What to do :: Pictures found in the material must be left out, and every line returned as written.

*** Opening Working data ***

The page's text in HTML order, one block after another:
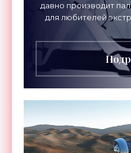
давно производит
для любителей
этот раз она
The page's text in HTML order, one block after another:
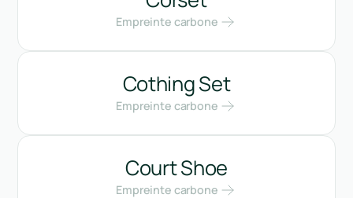
Empreinte carbone
Cothing Set
Empreinte carbone
Court Shoe
Empreinte carbone
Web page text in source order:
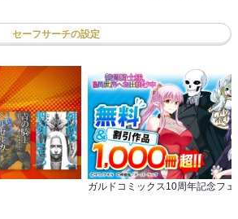
セーフサーチの設定
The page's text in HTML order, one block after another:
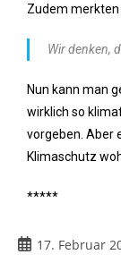
Zudem
Wir denken,
Nun kann man
wirklich so
vorgeben. Aber
Klimaschutz
*****
17. Februar
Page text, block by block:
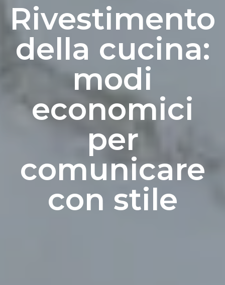
Rivestimento
della cucina:
modi
economici
per
comunicare
con stile

*** Closing Working data ***

Response to this task ::
The page's text in HTML order, one block after another:
давно производит
для любителей
этот раз она
The page's text in HTML order, one block after another:
Empreinte carbone
Cothing Set
Empreinte carbone
Court Shoe
Empreinte carbone
Web page text in source order:
セーフサーチの設定
The page's text in HTML order, one block after another:
Zudem
Wir denken,
Nun kann man
wirklich so
vorgeben. Aber
Klimaschutz
*****
17. Februar
Page text, block by block:
Rivestimento
della cucina:
modi
economici
per
comunicare
con stile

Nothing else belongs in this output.